O Congresso de Porto Velho reuniu cerca de 800 pessoas de todos os estados brasileiros, dentre as quais um terço, grosso modo, eram agentes da CPT e o restante, camponeses, ribeirinhos, pescadores, quilombolas e indígenas. Após 40 anos de atuação no campo – a CPT foi fundada como instrumento de defesa das populações rurais em plena ditadura militar, dando origem a grande parte dos movimentos sociais camponeses -, o encontro se propôs a fazer um resgate histórico a partir das memórias das lutas rurais, analisar a conjuntura a partir dos processos de resistência e rebeldia e buscar rumos para o futuro da entidade e de seus trabalhos de campo.

Um dos principais aspectos da reflexão conjuntural foi a profunda desconfiança da eficácia dos instrumentos do Estado para promover melhorias na vida dos territórios.
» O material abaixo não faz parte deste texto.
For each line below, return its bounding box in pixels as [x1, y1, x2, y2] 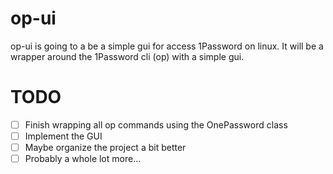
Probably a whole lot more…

Nesse sentido, produziu-se uma crítica aguda ao Estado em todos os seus poderes – a partir da percepção de que as leis perderam eficácia ou têm retroagido na defesa de direitos -, mas também a outras institucionalidades (mencionou-se largamente os sindicatos, cada vez mais limitados a burocracias previdenciárias).

Ao ponto de ser colocada no epicentro do debate a questão: é possível (re)configurar o campo sem o Estado? Ou, colocado de outro modo, como relacionar-se – ou não – com as políticas públicas? Quais as perspectivas das autonomias, no âmbito das rebeldias e/ou autogestão, nos territórios?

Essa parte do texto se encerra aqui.